Jerusalem. „Israel wird für unbestimmte Zeit die Sicherheitsverantwortung in Gaza übernehmen“, sagt der Premier. Jetzt rätselt das ganze Land.

Das strategische Ziel von Israels Premier Benjamin Netanjahu ist klar formuliert: Die islamistische Terrororganisation Hamas soll zerstört werden, damit sie Israel nie wieder bedrohen kann. Aber was kommt nach dem Krieg? Hier sorgte Netanjahu jetzt mit einem Satz für Wirbel und jede Menge Interpretationsspielraum. „Israel wird für eine unbestimmte Zeit die Sicherheitsverantwortung in Gaza übernehmen“, sagte der Regierungschef dem US-Sender ABC am Montag. In Israel kursieren drei Szenarien:

Erstes Szenario: Israel als militärische Besatzungsmacht in Gaza

Der Rechtsaußen-Flügel in Netanjahus Regierung, darunter die Religiösen Zionisten unter Finanzminister Bezalel Smotrich, wollen Gaza unter volle Kontrolle Israels bringen. Manche sprechen sogar von einer Annexion Gazas und verweisen dabei auf die Golanhöhen im Norden des Landes. Netanjahu und Verteidigungsminister Joav Gallant halten aber wenig von dieser Strategie. Auch die meisten Militärexperten betrachten es als höchst riskant, wenn Gaza ein Teil Israels wird.

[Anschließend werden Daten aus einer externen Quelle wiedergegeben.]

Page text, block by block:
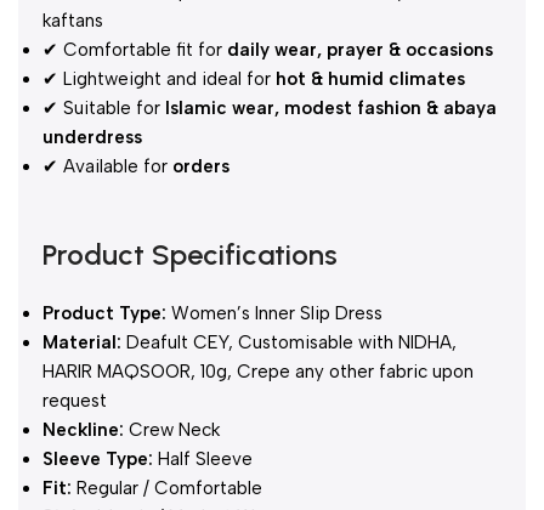
kaftans
✔ Comfortable fit for daily wear, prayer & occasions
✔ Lightweight and ideal for hot & humid climates
✔ Suitable for Islamic wear, modest fashion & abaya
underdress
✔ Available for orders
Product Specifications
Product Type: Women’s Inner Slip Dress
Material: Deafult CEY, Customisable with NIDHA,
HARIR MAQSOOR, 10g, Crepe any other fabric upon
request
Neckline: Crew Neck
Sleeve Type: Half Sleeve
Fit: Regular / Comfortable
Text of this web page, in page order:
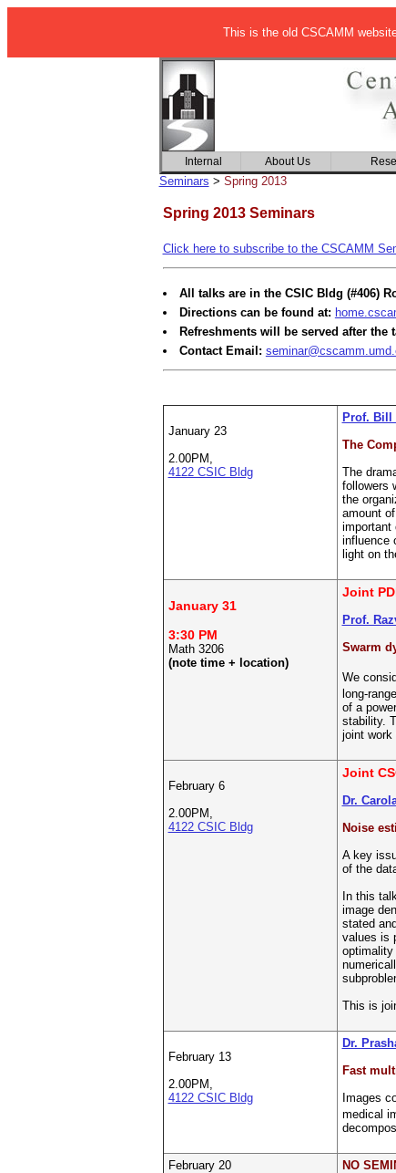
This is the old CSCAMM
Seminars > Spring 2013
Spring 2013 Seminars
Click here to subscribe to the CSCAMM
All talks are in the CSIC Bldg (#406)
Directions can be found at:
Refreshments will be served after the
Contact Email:
January 23
2.00PM,
4122 CSIC Bldg
Prof. Bill
The
The
followers
the
amount
important
influence
light on
January 31
3:30 PM
Math 3206
(note time + location)
Joint
Prof.
Swarm
We
long-
of a
stability.
joint work
February 6
2.00PM,
4122 CSIC Bldg
Joint
Dr.
Noise
A key
of the
In this
image
stated
values is
optimality
This is
February 13
2.00PM,
4122 CSIC Bldg
Dr.
Fast
Images
medical
February 20 NO
Internal About Us
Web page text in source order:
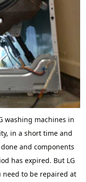
washing machines in
in a short time and
and components
has expired. But LG
need to be repaired at
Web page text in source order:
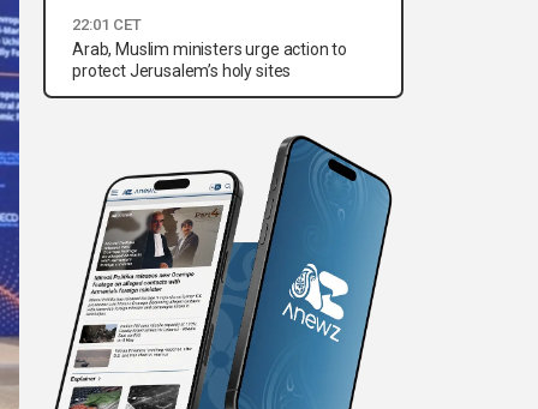
22:01 CET
Arab, Muslim ministers urge action to
protect Jerusalem’s holy sites
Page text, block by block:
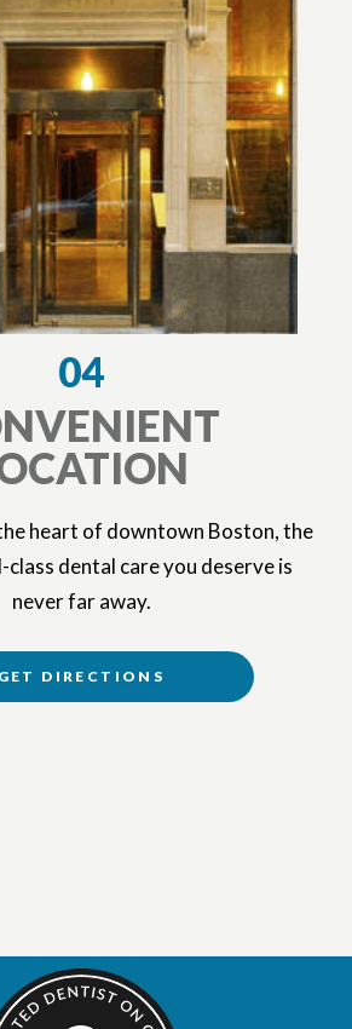
04
heart of downtown Boston, the
dental care you deserve is
never far away.
GET DIRECTIONS
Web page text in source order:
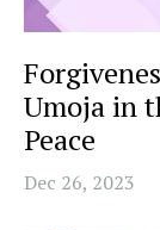
Umoja in
Peace
Dec 26, 2023
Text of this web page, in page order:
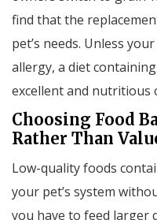
find that the
pet’s needs. Unless
allergy, a diet
excellent and nutritious
Choosing Food
Rather Than
Low-quality foods
your pet’s system
you have to feed larger
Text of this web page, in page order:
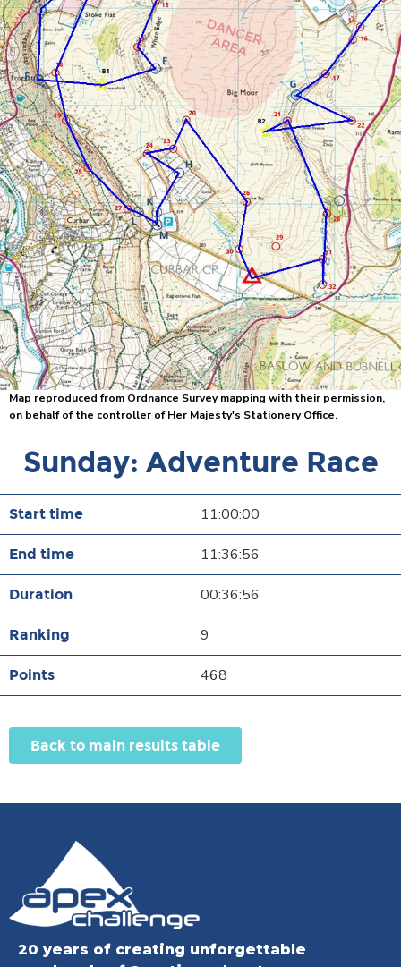
Map reproduced from Ordnance Survey mapping with their permission,
on behalf of the controller of Her Majesty's Stationery Office.
Sunday: Adventure Race
11:00:00
11:36:56
00:36:56
9
468
Back to main results table
20 years of creating unforgettable
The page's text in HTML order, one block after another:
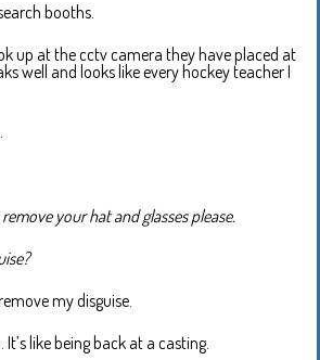
booths.
up at the cctv camera they have placed at
well and looks like every hockey teacher I
your hat and glasses please.
my disguise.
like being back at a casting.
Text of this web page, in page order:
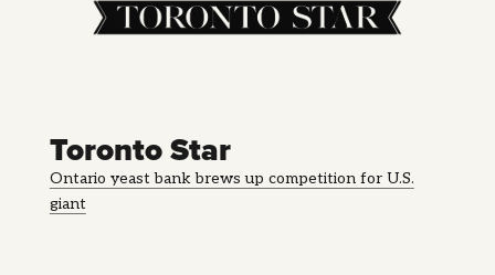
Toronto Star
Ontario yeast bank brews up competition for U.S.
giant
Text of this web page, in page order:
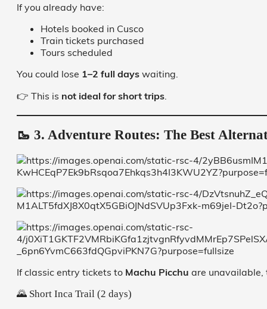
If you already have:
Hotels booked in Cusco
Train tickets purchased
Tours scheduled
You could lose 1–2 full days waiting.
👉 This is not ideal for short trips
🥾 3. Adventure Routes: The Best
If classic entry tickets to Machu Picchu are unavailable,
🌄 Short Inca Trail (2 days)
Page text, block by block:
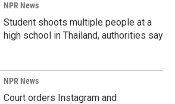
NPR News
Student shoots multiple people at a
high school in Thailand, authorities say
NPR News
Court orders Instagram and
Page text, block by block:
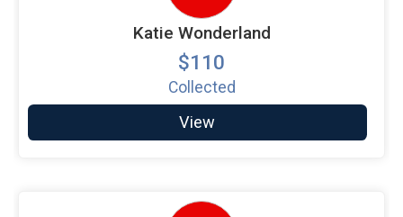
Katie Wonderland
$110
Collected
View
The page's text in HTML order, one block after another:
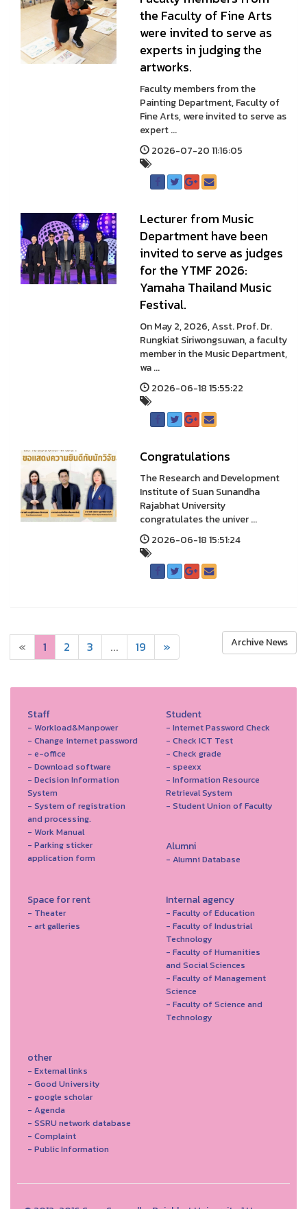
the Faculty of Fine Arts
were invited to serve as
experts in judging the
artworks.
Faculty members from the
Painting Department, Faculty of
Fine Arts, were invited to serve as
expert ...
2026-07-20 11:16:05
Lecturer from Music
Department have been
invited to serve as judges
for the YTMF 2026:
Yamaha Thailand Music
Festival.
On May 2, 2026, Asst. Prof. Dr.
Rungkiat Siriwongsuwan, a faculty
member in the Music Department,
wa ...
2026-06-18 15:55:22
Congratulations
The Research and Development
Institute of Suan Sunandha
Rajabhat University
congratulates the univer ...
2026-06-18 15:51:24
« 1 2 3 ... 19 » Archive News
Staff
- Workload&Manpower
- Change internet password
- e-office
- Download software
- Decision Information
System
- System of registration
and processing.
- Work Manual
- Parking sticker
application form
Student
- Internet Password Check
- Check ICT Test
- Check grade
- speexx
- Information Resource
Retrieval System
- Student Union of Faculty
Alumni
- Alumni Database
Space for rent
- Theater
- art galleries
Internal agency
- Faculty of Education
- Faculty of Industrial
Technology
- Faculty of Humanities
and Social Sciences
- Faculty of Management
Science
- Faculty of Science and
Technology
other
- External links
- Good University
- google scholar
- Agenda
- SSRU network database
- Complaint
- Public Information

Ein israelischer Soldat läuft auf dem Dach eines Panzers im Norden des Landes nahe der Grenze zum Libanon. Die Gefechte mit der schiitischen Hisbollah-Miliz haben zugenommen.
Ein israelischer Soldat läuft auf dem Dach eines Panzers im Norden des Landes nahe der Grenze zum Libanon. Die Gefechte mit der schiitischen Hisbollah-Miliz haben zugenommen. © AFP | JALAA MAREY

Ganz davon abgesehen, dass sich die rund 2,3 Millionen Palästinenser im Gazastreifen nicht einfach damit abfinden würden, von Israel beherrscht zu werden. Ein geleaktes Dokument, das aus dem israelischen Geheimdienstministerium stammt, spricht von einem Modell, das Palästinenser massenhaft aus dem Gazastreifen vertreiben würde. Das würde Israel nicht nur international unter massiven Druck bringen. Auch im Sicherheitsapparat Israels findet die Variante dem Vernehmen nach wenig Zustimmung.

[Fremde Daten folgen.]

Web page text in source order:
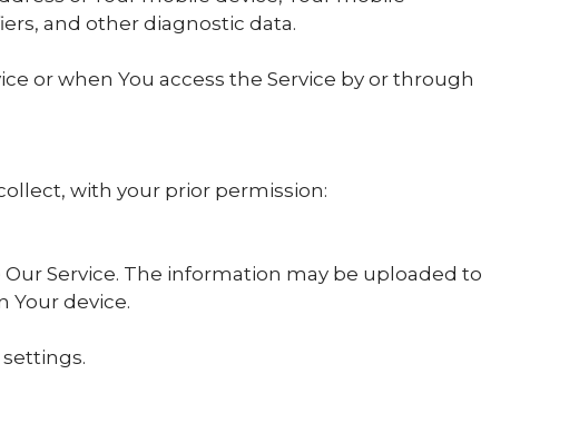
and other diagnostic data.
or when You access the Service by or through
with your prior permission:
Service. The information may be uploaded to
Your device.
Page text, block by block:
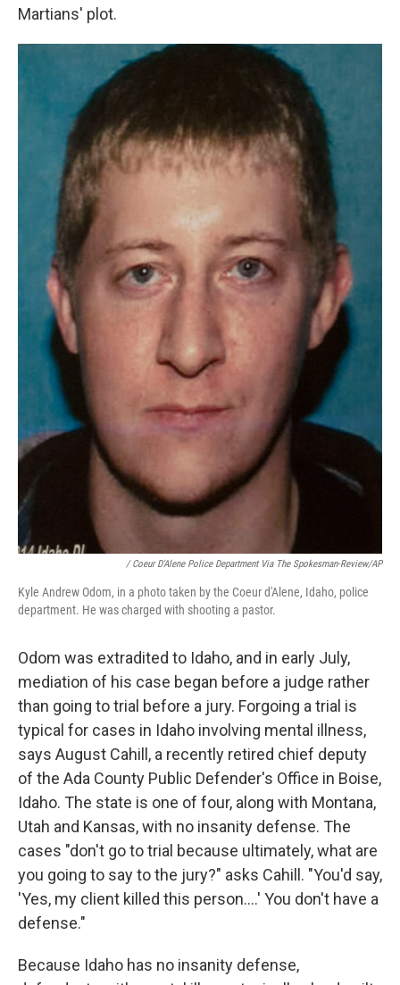
Martians' plot.
/ Coeur D'Alene Police Department Via The Spokesman-Review/AP
Kyle Andrew Odom, in a photo taken by the Coeur d'Alene, Idaho, police
department. He was charged with shooting a pastor.
Odom was extradited to Idaho, and in early July,
mediation of his case began before a judge rather
than going to trial before a jury. Forgoing a trial is
typical for cases in Idaho involving mental illness,
says August Cahill, a recently retired chief deputy
of the Ada County Public Defender's Office in Boise,
Idaho. The state is one of four, along with Montana,
Utah and Kansas, with no insanity defense. The
cases "don't go to trial because ultimately, what are
you going to say to the jury?" asks Cahill. "You'd say,
'Yes, my client killed this person....' You don't have a
defense."
Because Idaho has no insanity defense,
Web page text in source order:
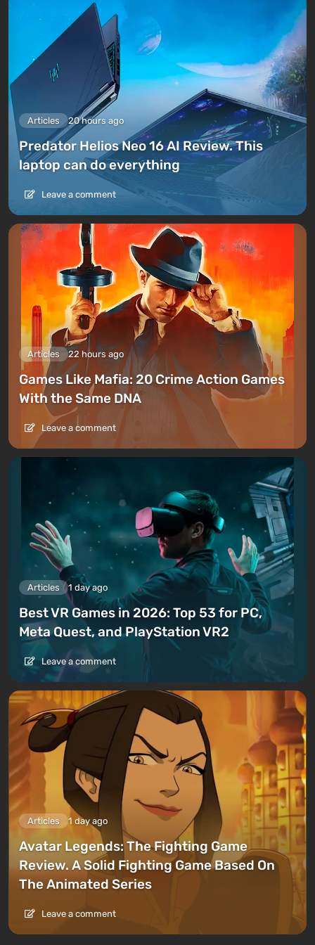
Articles 20 hours ago
Predator Helios Neo 16 AI Review. This
laptop can do everything
Leave a comment
Articles 22 hours ago
Games Like Mafia: 20 Crime Action Games
With the Same DNA
Leave a comment
Articles 1 day ago
Best VR Games in 2026: Top 53 for PC,
Meta Quest, and PlayStation VR2
Leave a comment
Articles 1 day ago
Avatar Legends: The Fighting Game
Review. A Solid Fighting Game Based On
The Animated Series
Leave a comment
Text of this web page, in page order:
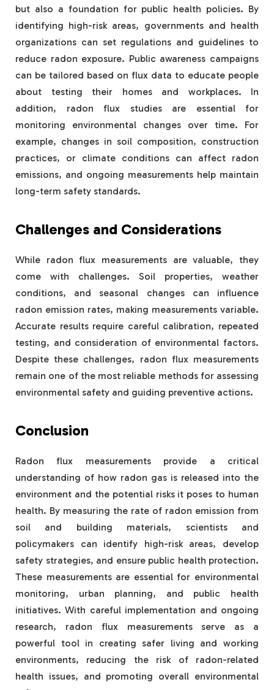
but also a foundation for public health policies. By
identifying high-risk areas, governments and health
organizations can set regulations and guidelines to
reduce radon exposure. Public awareness campaigns
can be tailored based on flux data to educate people
about testing their homes and workplaces. In
addition, radon flux studies are essential for
monitoring environmental changes over time. For
example, changes in soil composition, construction
practices, or climate conditions can affect radon
emissions, and ongoing measurements help maintain
long-term safety standards.
Challenges and Considerations
While radon flux measurements are valuable, they
come with challenges. Soil properties, weather
conditions, and seasonal changes can influence
radon emission rates, making measurements variable.
Accurate results require careful calibration, repeated
testing, and consideration of environmental factors.
Despite these challenges, radon flux measurements
remain one of the most reliable methods for assessing
environmental safety and guiding preventive actions.
Conclusion
Radon flux measurements provide a critical
understanding of how radon gas is released into the
environment and the potential risks it poses to human
health. By measuring the rate of radon emission from
soil and building materials, scientists and
policymakers can identify high-risk areas, develop
safety strategies, and ensure public health protection.
These measurements are essential for environmental
monitoring, urban planning, and public health
initiatives. With careful implementation and ongoing
research, radon flux measurements serve as a
powerful tool in creating safer living and working
environments, reducing the risk of radon-related
health issues, and promoting overall environmental
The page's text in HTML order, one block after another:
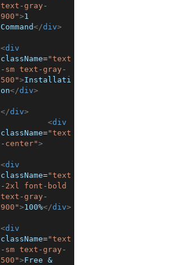
text-gray-
900">1
Command</div>
<div
className="text
-sm text-gray-
500">Installati
on</div>
</div>
<div
className="text
-center">
<div
className="text
-2xl font-bold
text-gray-
900">100%</div>
<div
className="text
-sm text-gray-
500">Free &

Zweites Szenario: Israel stürzt die Hamas und übergibt den Gazastreifen

Dieses Modell ist unter Experten die populärste Variante. Frühere hochrangige Offiziere wie etwa Ex-Ministerpräsident Ehud Barak würden den Gazastreifen gerne in einer Übergangsregierung durch ein Konsortium mehrerer arabischer Staaten sehen. Denkbar sind Staaten wie Jordanien, Ägypten, die Vereinigten Arabischen Emirate und Bahrain – also lauter Staaten, mit denen Israel diplomatische Beziehungen pflegt. Dieses Modell hat auch unter israelischen Militärexperten viel Unterstützung. Ob die arabischen Staaten dazu bereit wären, ist ungewiss.

Die Palästinenserbehörde übernimmt die Kontrolle des Gazastreifens

Dieses Modell war schon einmal in Kraft: Als sich Israel vor 18 Jahren aus dem Gazastreifen zurückzog, übernahm die Palästinenserbehörde (PA) die Kontrolle. Im Jahr 2007 putschte sich jedoch die radikalislamische Hamas an die Macht und baute seither ein rigides Terrorregime auf. Im Laufe der Jahre hat Palästinenserpräsident Mahmud Abbas auch im Westjordanland an Popularität verloren. Die Palästinenser werfen ihm vor, dass er der israelischen Besatzung nichts entgegensetzt, sondern sogar mit ihr kooperiert.

Dass sich Abbas seit 2006 keinen Wahlen gestellt hat, dass er Gegner mundtot macht und einsperren lässt und seine Unterstützer mit veruntreutem Geld besticht, trug ebenfalls nicht zu seiner Beliebtheit bei. Manche sind der Meinung, dass eine Übergabe an die PA nur dann gelingt, wenn Abbas nicht mehr an der Macht ist. Eine Abwahl des 87-Jährigen ist aber schon im Jahr 2021 daran gescheitert, dass Abbas die Wahlen kurzfristig abgeblasen hat.